Sander Baart Vroeger gold: eens een laatste man, altijd een laatste man. Maar zo werkt het niet meer. Sander Baart wordt door de drie hockeycoaches unaniem als eerste genoemd als voorbeeld van een inschuivende laatste man. De hockeyer van Oranje Zwart is die typische all-round speler die alles kan wat coaches verwachten op die plek. Niet geheel toevallig stond Baart in de jeugd vooral op het middenveld, waardoor hij aanvallende kwaliteiten heeft ontwikkeld die hij nu als libero gebruikt.
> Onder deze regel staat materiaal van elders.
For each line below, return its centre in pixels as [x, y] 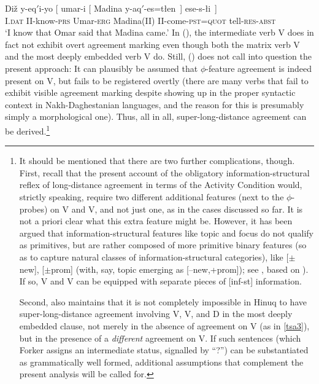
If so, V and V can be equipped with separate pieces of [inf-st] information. [160, 281]
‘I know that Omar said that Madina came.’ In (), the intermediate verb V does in [159, 32]
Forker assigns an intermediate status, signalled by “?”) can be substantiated [164, 350]
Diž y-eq [21, 8]
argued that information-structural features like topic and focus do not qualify [167, 233]
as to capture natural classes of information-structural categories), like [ [154, 257]
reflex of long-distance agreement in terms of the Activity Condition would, [161, 185]
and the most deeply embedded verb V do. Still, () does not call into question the [158, 56]
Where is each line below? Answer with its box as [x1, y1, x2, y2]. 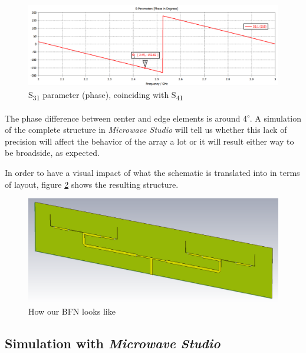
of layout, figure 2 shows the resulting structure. [5, 178, 179, 190]
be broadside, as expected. [5, 146, 100, 159]
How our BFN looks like [28, 305, 116, 318]
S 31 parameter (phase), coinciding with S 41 [28, 88, 183, 102]
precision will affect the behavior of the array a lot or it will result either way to [5, 135, 294, 147]
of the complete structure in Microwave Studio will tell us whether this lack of [5, 123, 287, 136]
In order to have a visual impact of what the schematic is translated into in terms [5, 166, 300, 179]
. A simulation [249, 112, 301, 124]
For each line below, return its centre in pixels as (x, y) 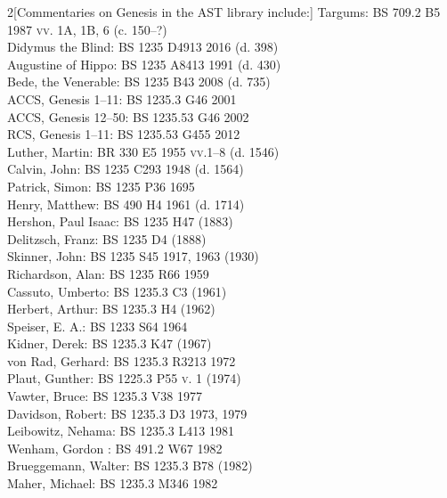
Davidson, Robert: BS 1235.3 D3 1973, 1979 (127, 413)
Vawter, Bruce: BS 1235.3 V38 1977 (105, 396)
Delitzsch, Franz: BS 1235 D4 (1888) (107, 238)
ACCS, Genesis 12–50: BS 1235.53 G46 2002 (128, 116)
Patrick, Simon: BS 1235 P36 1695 (101, 186)
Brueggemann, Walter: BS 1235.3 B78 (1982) (130, 465)
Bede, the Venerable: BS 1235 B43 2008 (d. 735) (139, 82)
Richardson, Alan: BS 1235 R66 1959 (108, 273)

Baart zelf is vereerd dat experts hem aanhalen als lichtend voorbeeld. De 22-jarige libero, geselecteerd door Paul van Ass voor ‘Nederland 40’, is dynamisch en houdt ervan om over de middenlijn te komen. “Het liefst ga ik zo vaak mee mogelijk mee aanvallen. De tegenpartij kan daar altijd moeilijk mee omgaan.” Lachend bekent de neo-international: “Ik wil altijd proberen te scoren natuurlijk.” Baart zegt geïnspireerd te zijn door het spel van buitenlandse spelers als Rodrigo Garza (HGC), Mark Knowles (Rotterdam) en Robert van der Horst, de middenvelder die ook achterin uit de voeten kan. “Laatste man is tegenwoordig een plek voor een all-round speler en zo’n type ben ik ook.”
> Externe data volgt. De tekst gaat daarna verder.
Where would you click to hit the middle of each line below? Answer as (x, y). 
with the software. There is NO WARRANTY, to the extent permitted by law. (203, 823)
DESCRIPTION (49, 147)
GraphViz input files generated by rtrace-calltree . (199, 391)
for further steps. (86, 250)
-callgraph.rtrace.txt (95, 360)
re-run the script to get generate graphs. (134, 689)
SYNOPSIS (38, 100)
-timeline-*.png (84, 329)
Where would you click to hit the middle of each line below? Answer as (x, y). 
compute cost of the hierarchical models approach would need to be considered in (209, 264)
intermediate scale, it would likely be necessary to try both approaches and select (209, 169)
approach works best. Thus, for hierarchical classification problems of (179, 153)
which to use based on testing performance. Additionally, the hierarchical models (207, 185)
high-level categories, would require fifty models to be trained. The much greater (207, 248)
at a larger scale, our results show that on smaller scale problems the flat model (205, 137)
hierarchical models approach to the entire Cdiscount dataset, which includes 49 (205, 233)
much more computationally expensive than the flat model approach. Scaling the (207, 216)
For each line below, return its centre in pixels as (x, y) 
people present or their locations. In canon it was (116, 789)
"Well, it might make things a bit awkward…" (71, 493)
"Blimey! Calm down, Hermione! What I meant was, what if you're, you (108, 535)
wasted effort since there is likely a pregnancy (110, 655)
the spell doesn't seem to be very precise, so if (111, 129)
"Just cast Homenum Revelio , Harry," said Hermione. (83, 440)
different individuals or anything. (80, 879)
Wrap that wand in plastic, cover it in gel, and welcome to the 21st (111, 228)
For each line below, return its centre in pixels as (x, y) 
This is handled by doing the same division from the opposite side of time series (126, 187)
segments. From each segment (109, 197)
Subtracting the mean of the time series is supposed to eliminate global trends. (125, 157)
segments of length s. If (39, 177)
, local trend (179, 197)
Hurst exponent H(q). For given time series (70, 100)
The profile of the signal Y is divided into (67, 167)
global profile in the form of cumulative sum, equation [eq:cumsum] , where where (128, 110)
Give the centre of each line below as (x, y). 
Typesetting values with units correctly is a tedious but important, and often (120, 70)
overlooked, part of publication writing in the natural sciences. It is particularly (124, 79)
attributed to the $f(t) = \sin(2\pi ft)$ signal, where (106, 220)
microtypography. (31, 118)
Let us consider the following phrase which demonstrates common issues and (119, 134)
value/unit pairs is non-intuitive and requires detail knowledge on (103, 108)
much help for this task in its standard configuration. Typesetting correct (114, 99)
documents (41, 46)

Nee. In de hoofdklasse zijn ze niet meer te vinden. Die ouderwetse, op zijn stick leunende libero die niets mooiers vindt dan met een loeizware stok de spits vrij voor de keeper te zetten. Ervoor in de plaats is er een alleskunner die zowel kan aanvallen, verdedigen, technisch is, een sterke persoonlijkheid en ook nog goed kan slaan. En het liefst moet-ie ook nog kunnen scoopen en flatsen. Maar de enige Nederlander die hockeyexperts kunnen noemen met zulke eigenschappen is Sander Baart. In de rest van Nederland spelen ze het liefst wel met zo’n fysiek ‘obstakel’, vertelt veteraan Remmelt. “In onze veteranencompetitie zie je vaak iemand ver achter de verdediging staan. Lekker ouderwets. Zo’n man of vrouw die heel hard kan slaan en ook de strafcorners neemt. Dat doe ik ook. Ik speel nooit gemeen, hoewel ik af en toe op ‘geroutineerde wijze’ natuurlijk aan de noodrem trek als een aanvaller dreigt door te breken. Dan kan ik goed mijn lichaam gebruiken.” Daar is die fitte, multifunctionele libero dan weer minder goed in.